COVID-19 persists through lessons for seniors

Data sourced from CDC databases shows trends of COVID-19 and Influenza hospitalization rates.

Rhian Tramontana|Marlin Chronicle

The graduating class of 2024 was the first to enter the university under COVID-19 restrictions. Now, four years later, the COVID-19 pandemic still has lasting effects on the world and the education of university students.

However, the world has adapted. The Washington Post reported on Feb. 13, 2024, that the Centers for Disease Control and Prevention (CDC) is planning on removing the five-day quarantine period for those who test positive for COVID-19. The article reported, “people would no longer need to stay home if they have been fever-free for at least 24 hours without the aid of medication and their symptoms are mild and improving.”

CDC data shows that COVID-19 now follows general trends of influenza in terms of hospitalization rate. However, COVID-19 rates for the 2023-24 flu season have been significantly greater than flu rates.

The change in isolation rules is starkly different from when current seniors entered in Fall 2020. Restrictions led to some classes being held asynchronously and students were required to wear masks and stay six feet apart.

“[COVID-19] definitely changed how I learned,” senior Ashleigh Lockard said. “Most of my first-year classes were online and I remember my econ teacher saying ‘I am making it open notes because I can’t tell if you cheat or not.’ It made classes seem easier than I was expecting.”

Senior Franklin Washington felt the effects of COVID-19 through personal interactions. “It was very difficult for them to meet friends to meet more people because we have to wear the masks, which hinder the sounds,” Washington said. “Then also being six feet away from people that made it more difficult with interactions with people.”

Washington spoke about how pandemic restrictions made the transition into college difficult for those who entered in Fall 2020. “Transferring into the first year of college experience is pretty difficult,” he said. “A lot of them felt depressed or mad or anger or sadness because they didn’t get the full senior year of high school experience.”

A study entitled “Two years COVID-19 pandemic: Development of university students’ mental health 2020–2022,” published in Frontiers, a psychiatry journal, performed a systematic review of 16 studies, all of which “reported more feelings of anxiety, depression, fatigue, and distress than before the pandemic.”

Lockard felt the stress from minimal personal interactions outside soccer. “My worst memories were feeling like I was trapped and couldn’t do anything, almost like jail,” Lockard said. “Campus always seemed so dead, we had to take our food to go from the caf, I felt very isolated most of the time.”

Students who violated pandemic regulations were subject to potential removal from campus. “I wasn’t really involved in anything my first year, but I just remember friends and teammates getting kicked off campus for hanging out in each other’s rooms,” Lockard said.

When Lockard entered VWU as a first-year (Left), students had to mask up in accordance with protocols.
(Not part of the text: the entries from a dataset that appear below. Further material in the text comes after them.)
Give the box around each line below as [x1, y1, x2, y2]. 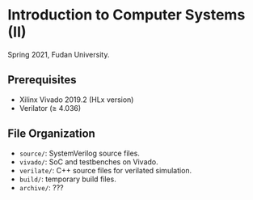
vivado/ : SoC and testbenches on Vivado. [19, 156, 158, 167]
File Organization [7, 127, 96, 141]
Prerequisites [7, 73, 77, 87]
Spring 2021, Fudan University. [7, 49, 110, 59]
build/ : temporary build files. [19, 174, 116, 184]
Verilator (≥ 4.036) [19, 103, 82, 113]
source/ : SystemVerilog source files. [19, 148, 141, 158]
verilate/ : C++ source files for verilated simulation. [19, 165, 192, 175]
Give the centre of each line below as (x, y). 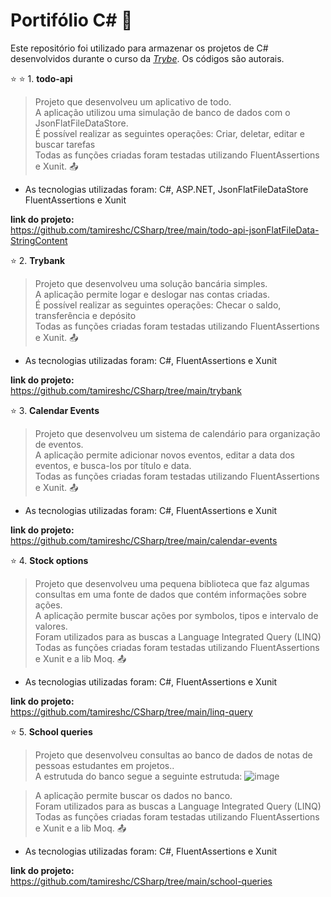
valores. (51, 626)
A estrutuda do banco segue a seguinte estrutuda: (138, 776)
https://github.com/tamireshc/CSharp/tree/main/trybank (126, 390)
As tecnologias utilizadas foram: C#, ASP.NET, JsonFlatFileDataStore (166, 189)
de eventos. (59, 444)
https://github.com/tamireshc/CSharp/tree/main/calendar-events (144, 540)
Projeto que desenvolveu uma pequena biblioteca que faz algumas (172, 583)
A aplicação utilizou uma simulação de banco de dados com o (162, 112)
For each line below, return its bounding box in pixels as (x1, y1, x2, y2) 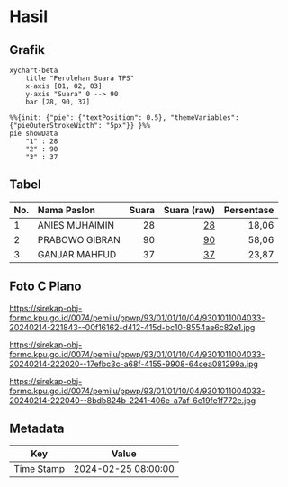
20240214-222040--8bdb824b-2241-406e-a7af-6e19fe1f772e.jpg (9, 394, 256, 406)
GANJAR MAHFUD (37, 248, 117, 260)
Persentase (223, 203, 274, 216)
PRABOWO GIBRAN (37, 233, 121, 246)
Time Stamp (13, 463, 66, 475)
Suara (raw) (163, 203, 216, 216)
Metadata (9, 421, 65, 437)
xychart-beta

Four years later, Lockard experiences her senior year without these restrictions (Right).

Ashleigh Lockard|Courtesy

Despite the negative aspects, Lockard found positive perspectives to the pandemic through talking to hall mates. “With all the restrictions we had to be creative on how we could hang out,” Lockard said. 

To avoid repercussions, Lockard and her friends enjoyed each other’s company from six feet apart. “We weren’t allowed to go into each other’s room, even though we lived in the same hall. Most of the time we would hang out in the doorway for each other’s rooms in the hall, play games, or just chill,” Lockard said.
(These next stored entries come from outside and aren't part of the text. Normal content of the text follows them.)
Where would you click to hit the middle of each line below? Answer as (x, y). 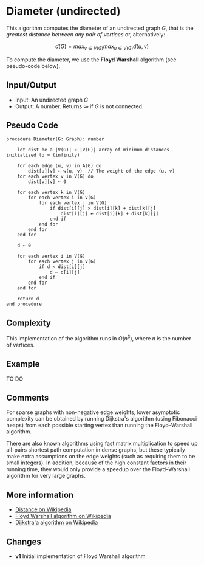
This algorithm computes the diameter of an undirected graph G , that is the (100, 28)
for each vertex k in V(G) (51, 193)
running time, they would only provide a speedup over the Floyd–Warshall (98, 469)
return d (28, 299)
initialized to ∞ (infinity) (43, 155)
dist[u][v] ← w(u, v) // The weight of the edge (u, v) (101, 171)
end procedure (24, 304)
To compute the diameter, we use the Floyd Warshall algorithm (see (91, 60)
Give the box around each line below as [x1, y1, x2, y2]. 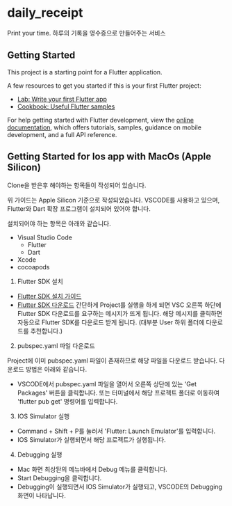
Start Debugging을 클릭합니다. [17, 473, 102, 482]
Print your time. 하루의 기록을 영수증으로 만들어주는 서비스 [7, 29, 166, 37]
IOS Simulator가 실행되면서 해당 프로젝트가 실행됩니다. [17, 435, 167, 443]
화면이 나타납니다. [17, 491, 66, 499]
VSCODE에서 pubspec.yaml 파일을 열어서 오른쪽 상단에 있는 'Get [17, 379, 197, 388]
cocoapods [17, 262, 50, 271]
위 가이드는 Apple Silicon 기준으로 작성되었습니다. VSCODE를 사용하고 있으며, [7, 196, 220, 204]
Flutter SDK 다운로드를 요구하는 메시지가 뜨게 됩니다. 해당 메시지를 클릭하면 [17, 309, 222, 317]

Washington found a positive spin on the pandemic in that it gave him time to focus on classes and homework. “I felt like it has positively contributed to my academics because I was able to focus more on meetings, there were less distractions to focus more on the projects,” Washington said.

With the difficulties of the pandemic, seniors graduating this May have grown and succeeded in many aspects. “Us still being in school with all those difficulties and struggles and obstacles that we had to go through literally shows this generation’s strength,” Washington said.

As the CDC and university continue managing the aftermath of the pandemic, seniors graduating in May will move on and continue their life experience with the lessons from COVID-19.